# Card PCIe NC375T not recognized



## museal (Dec 2, 2011)

(Sorry for my english) Hello,
I'm new on FreeBSD OS and am trying to deploy servers.
I have a concern: HP NC375T NIC (HP NC375T PCI Express Quad Port Gigabit Server Adapter) is not recognized, the drivers from HP are available here.
If possible, can someone give me the steps to follow to integrate into my install HP drivers that are suitable? Thank you in advance.


----------



## wblock@ (Dec 2, 2011)

A quick search didn't find any way to use that card with FreeBSD.  You might have better success asking on the freebsd-net mailing list.


----------



## Terry_Kennedy (Dec 3, 2011)

museal said:
			
		

> (Sorry for my english) Hello,
> I'm new on FreeBSD OS and am trying to deploy servers.
> I have a concern: HP NC375T NIC (HP NC375T PCI Express Quad Port Gigabit Server Adapter) is not recognized, the drivers from HP are available here.
> If possible, can someone give me the steps to follow to integrate into my install HP drivers that are suitable?
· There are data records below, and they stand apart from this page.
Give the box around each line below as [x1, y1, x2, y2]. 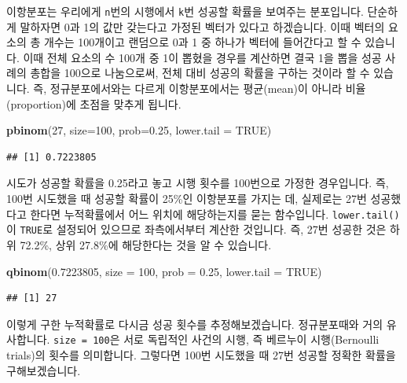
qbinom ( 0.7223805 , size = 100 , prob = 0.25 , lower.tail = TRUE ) [6, 263, 322, 279]
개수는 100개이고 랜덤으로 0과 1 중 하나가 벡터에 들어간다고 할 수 [43, 34, 361, 50]
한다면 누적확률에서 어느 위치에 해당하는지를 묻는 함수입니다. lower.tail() [30, 205, 400, 222]
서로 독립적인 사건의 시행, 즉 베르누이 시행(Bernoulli [123, 331, 379, 348]
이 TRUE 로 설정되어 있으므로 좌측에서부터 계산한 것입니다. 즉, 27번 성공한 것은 [6, 221, 387, 238]
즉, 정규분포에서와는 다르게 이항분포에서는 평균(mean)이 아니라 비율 [33, 80, 366, 97]
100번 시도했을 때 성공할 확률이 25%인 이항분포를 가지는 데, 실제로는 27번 [6, 190, 367, 206]
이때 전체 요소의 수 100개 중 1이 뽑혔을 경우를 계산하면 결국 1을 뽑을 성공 [23, 49, 382, 65]

Thank you in advance.


HP likes to hide the actual chipset used by "their" cards. For example, the NC7771 is a vanilla Broadcom BCM5703 reference design with a HP bumper sticker on it.
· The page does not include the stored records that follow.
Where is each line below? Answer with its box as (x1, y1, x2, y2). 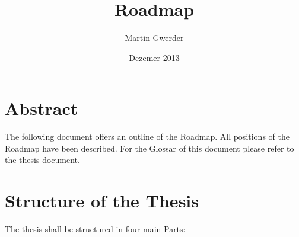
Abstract (5, 96, 78, 120)
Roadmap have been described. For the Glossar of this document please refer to (5, 142, 294, 154)
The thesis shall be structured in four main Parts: (5, 223, 186, 235)
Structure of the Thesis (5, 188, 199, 213)
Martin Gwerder (125, 31, 184, 44)
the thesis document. (5, 153, 80, 166)
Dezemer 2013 (129, 51, 180, 63)
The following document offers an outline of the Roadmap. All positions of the (5, 130, 290, 143)
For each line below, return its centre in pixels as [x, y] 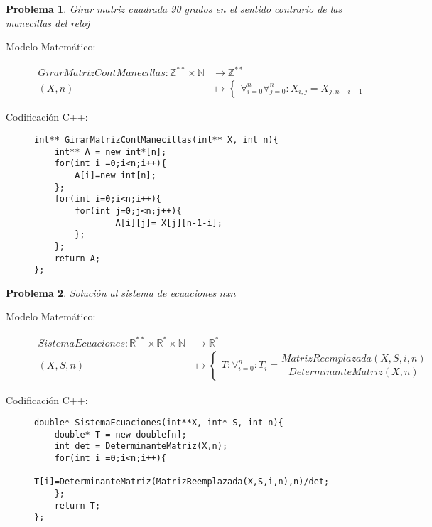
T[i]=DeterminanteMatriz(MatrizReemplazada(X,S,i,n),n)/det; [182, 482]
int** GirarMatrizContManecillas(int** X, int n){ [156, 140]
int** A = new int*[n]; [110, 152]
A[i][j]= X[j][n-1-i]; [169, 223]
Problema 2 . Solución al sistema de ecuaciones [111, 292]
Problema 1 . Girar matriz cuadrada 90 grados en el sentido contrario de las [174, 9]
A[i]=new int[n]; [115, 175]
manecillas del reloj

You could use the `# pciconf -lv` command to list the hardware in your system. It should show up somewhere in there, hopefully with a "subclass" of Ethernet. Post your output here (or on freebsd-net as Warren suggested).

A quick look around seems to show this is a QLogic / NetXen NX3031-based card. Unfortunately, I couldn't find a FreeBSD driver for it. I did find a brief mention by one of the NetXen employees on freebsd-arch in January, 2008. But the pciconf output should be definitive.


----------



## museal (Dec 5, 2011)

Terry_Kennedy said:
			
		

> A quick look around seems to show this is a QLogic / NetXen NX3031-based card.


Yes

Thanks.


----------



## Gordje (Apr 18, 2012)

*I*t helped? *H*ow?


----------